Dataset excerpts:
= Beginning of Section =
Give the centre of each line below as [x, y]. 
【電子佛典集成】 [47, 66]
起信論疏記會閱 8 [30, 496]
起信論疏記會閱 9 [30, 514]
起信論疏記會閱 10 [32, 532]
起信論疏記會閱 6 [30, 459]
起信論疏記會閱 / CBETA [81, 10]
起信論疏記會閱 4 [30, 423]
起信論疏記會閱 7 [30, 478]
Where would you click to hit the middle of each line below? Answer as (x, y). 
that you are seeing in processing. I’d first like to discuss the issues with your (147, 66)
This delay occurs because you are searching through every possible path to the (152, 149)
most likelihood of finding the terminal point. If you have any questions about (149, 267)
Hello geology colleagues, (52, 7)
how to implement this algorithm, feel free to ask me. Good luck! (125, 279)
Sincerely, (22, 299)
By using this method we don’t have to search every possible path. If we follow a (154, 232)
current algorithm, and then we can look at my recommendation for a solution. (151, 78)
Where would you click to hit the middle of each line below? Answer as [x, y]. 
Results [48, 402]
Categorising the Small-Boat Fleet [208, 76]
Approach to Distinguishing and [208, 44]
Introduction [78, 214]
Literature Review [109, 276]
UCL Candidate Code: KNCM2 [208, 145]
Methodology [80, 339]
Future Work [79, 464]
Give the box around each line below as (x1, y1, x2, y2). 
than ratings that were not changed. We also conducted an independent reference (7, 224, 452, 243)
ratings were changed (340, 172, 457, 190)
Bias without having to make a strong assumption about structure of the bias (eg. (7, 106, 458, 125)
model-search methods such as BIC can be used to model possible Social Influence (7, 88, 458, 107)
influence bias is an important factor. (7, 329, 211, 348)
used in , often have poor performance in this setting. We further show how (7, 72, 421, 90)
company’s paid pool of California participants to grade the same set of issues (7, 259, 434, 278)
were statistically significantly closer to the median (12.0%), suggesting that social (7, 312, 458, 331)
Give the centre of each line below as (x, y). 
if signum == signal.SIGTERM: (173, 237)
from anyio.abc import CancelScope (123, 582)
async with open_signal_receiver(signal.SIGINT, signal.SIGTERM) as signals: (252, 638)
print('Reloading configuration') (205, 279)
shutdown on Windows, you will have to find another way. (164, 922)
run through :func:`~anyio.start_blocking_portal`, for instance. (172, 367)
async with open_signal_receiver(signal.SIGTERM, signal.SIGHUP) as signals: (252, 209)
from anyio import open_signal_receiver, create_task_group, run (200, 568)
= End of Section =
= Beginning of Section =
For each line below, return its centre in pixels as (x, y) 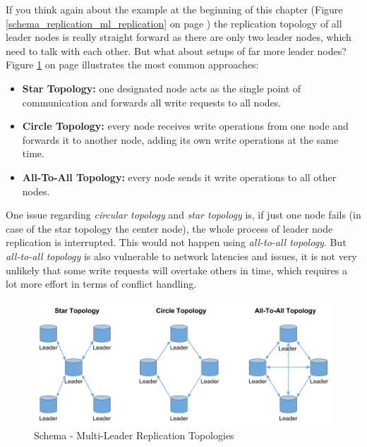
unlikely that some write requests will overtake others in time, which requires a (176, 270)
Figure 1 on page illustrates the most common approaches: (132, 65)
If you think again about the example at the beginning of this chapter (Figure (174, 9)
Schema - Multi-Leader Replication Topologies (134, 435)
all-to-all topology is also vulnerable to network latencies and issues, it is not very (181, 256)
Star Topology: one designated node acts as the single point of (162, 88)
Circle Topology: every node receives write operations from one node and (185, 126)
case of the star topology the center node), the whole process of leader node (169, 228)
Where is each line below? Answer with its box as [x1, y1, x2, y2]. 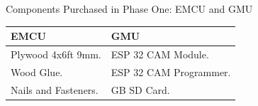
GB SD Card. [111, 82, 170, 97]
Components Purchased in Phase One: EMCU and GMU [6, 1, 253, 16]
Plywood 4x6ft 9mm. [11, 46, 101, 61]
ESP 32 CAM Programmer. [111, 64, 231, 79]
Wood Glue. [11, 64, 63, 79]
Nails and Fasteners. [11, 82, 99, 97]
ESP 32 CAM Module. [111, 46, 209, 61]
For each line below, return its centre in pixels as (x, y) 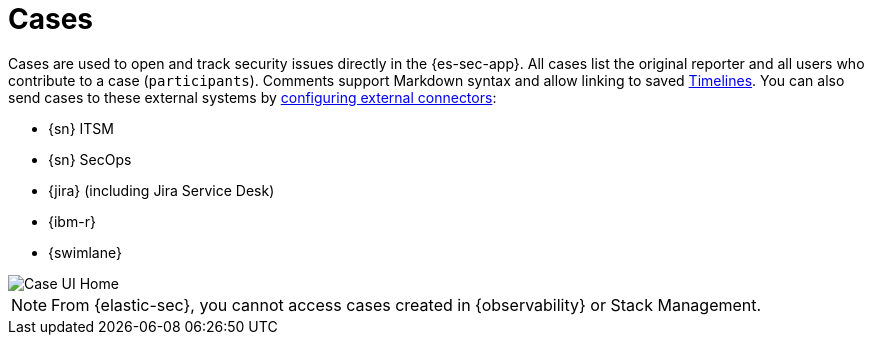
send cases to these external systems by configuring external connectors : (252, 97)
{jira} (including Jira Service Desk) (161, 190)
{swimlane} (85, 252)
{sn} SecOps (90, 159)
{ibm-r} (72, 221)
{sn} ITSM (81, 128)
= End of Section =
= Beginning of Section =
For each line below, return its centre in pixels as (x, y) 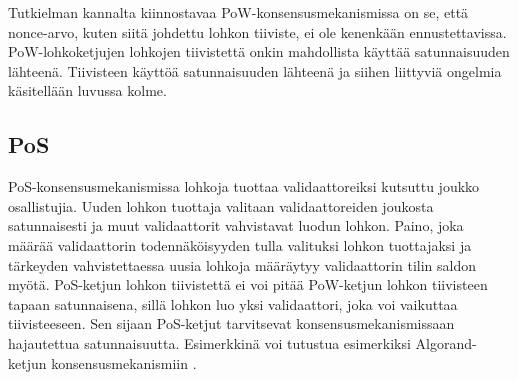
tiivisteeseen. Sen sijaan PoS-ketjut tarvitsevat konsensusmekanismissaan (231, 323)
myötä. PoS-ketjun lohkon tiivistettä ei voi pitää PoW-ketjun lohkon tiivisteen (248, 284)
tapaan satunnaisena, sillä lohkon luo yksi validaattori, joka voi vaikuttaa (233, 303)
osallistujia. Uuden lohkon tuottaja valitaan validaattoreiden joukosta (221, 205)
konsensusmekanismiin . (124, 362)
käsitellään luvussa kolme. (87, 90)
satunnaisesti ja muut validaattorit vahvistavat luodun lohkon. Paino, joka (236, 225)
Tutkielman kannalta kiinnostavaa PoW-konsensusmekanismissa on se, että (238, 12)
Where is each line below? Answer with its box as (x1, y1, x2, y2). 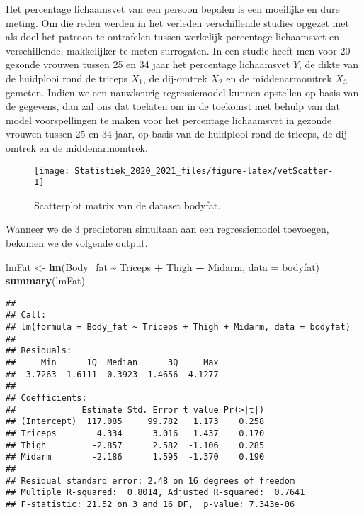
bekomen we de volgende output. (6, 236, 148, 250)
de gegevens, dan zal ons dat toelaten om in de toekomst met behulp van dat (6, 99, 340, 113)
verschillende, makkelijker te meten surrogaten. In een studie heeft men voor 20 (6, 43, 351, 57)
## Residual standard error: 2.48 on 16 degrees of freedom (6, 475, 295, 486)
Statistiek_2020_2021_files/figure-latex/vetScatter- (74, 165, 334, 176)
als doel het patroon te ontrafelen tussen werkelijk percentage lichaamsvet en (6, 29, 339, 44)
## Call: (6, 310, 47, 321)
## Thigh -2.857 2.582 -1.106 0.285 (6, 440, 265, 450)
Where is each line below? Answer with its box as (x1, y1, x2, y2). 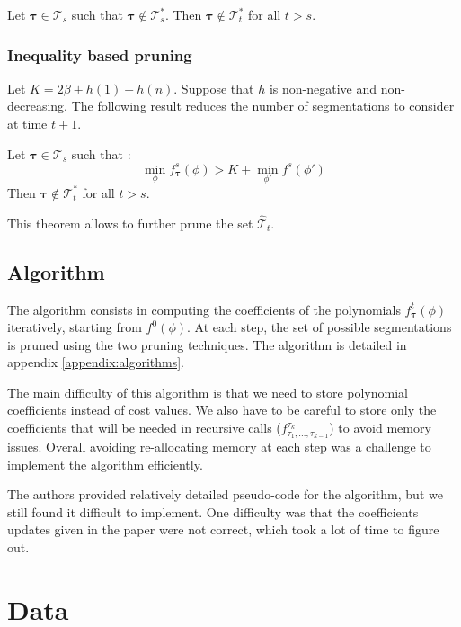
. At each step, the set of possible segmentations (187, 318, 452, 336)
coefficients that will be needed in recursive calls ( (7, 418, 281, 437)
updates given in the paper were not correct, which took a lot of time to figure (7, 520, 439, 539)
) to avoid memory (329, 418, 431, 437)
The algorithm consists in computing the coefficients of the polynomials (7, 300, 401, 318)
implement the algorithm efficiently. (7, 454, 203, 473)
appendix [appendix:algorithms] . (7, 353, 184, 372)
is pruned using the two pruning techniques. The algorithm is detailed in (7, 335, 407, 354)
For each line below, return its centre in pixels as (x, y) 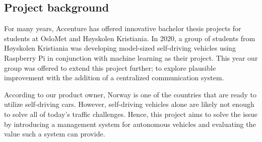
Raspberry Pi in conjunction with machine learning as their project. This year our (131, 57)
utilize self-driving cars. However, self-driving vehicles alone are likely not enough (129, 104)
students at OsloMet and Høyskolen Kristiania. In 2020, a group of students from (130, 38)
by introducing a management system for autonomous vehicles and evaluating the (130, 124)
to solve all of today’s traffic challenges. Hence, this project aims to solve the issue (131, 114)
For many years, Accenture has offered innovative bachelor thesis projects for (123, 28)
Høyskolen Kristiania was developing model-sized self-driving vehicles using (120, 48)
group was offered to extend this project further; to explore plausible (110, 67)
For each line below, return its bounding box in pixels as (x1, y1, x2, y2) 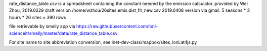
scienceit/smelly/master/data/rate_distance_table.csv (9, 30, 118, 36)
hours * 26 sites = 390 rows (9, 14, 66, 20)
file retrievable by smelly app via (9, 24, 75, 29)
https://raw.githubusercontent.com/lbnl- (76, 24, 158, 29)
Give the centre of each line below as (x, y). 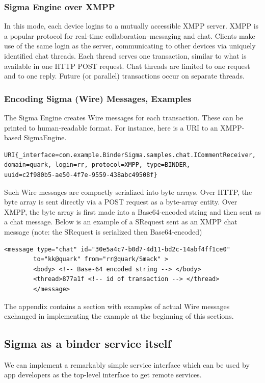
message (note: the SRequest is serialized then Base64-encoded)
= End of Section =
**Exercise prompt:**
Print exactly the lines above that run from the one with "y1, x2, y2]." to the one with "ITSM (81, 128)", both included. No pictures.

**Task solution:**
Where is each line below? Answer with its box as [x1, y1, x2, y2]. 
GB SD Card. [111, 82, 170, 97]
Components Purchased in Phase One: EMCU and GMU [6, 1, 253, 16]
Plywood 4x6ft 9mm. [11, 46, 101, 61]
ESP 32 CAM Programmer. [111, 64, 231, 79]
Wood Glue. [11, 64, 63, 79]
Nails and Fasteners. [11, 82, 99, 97]
ESP 32 CAM Module. [111, 46, 209, 61]
For each line below, return its centre in pixels as (x, y) 
send cases to these external systems by configuring external connectors : (252, 97)
{jira} (including Jira Service Desk) (161, 190)
{swimlane} (85, 252)
{sn} SecOps (90, 159)
{ibm-r} (72, 221)
{sn} ITSM (81, 128)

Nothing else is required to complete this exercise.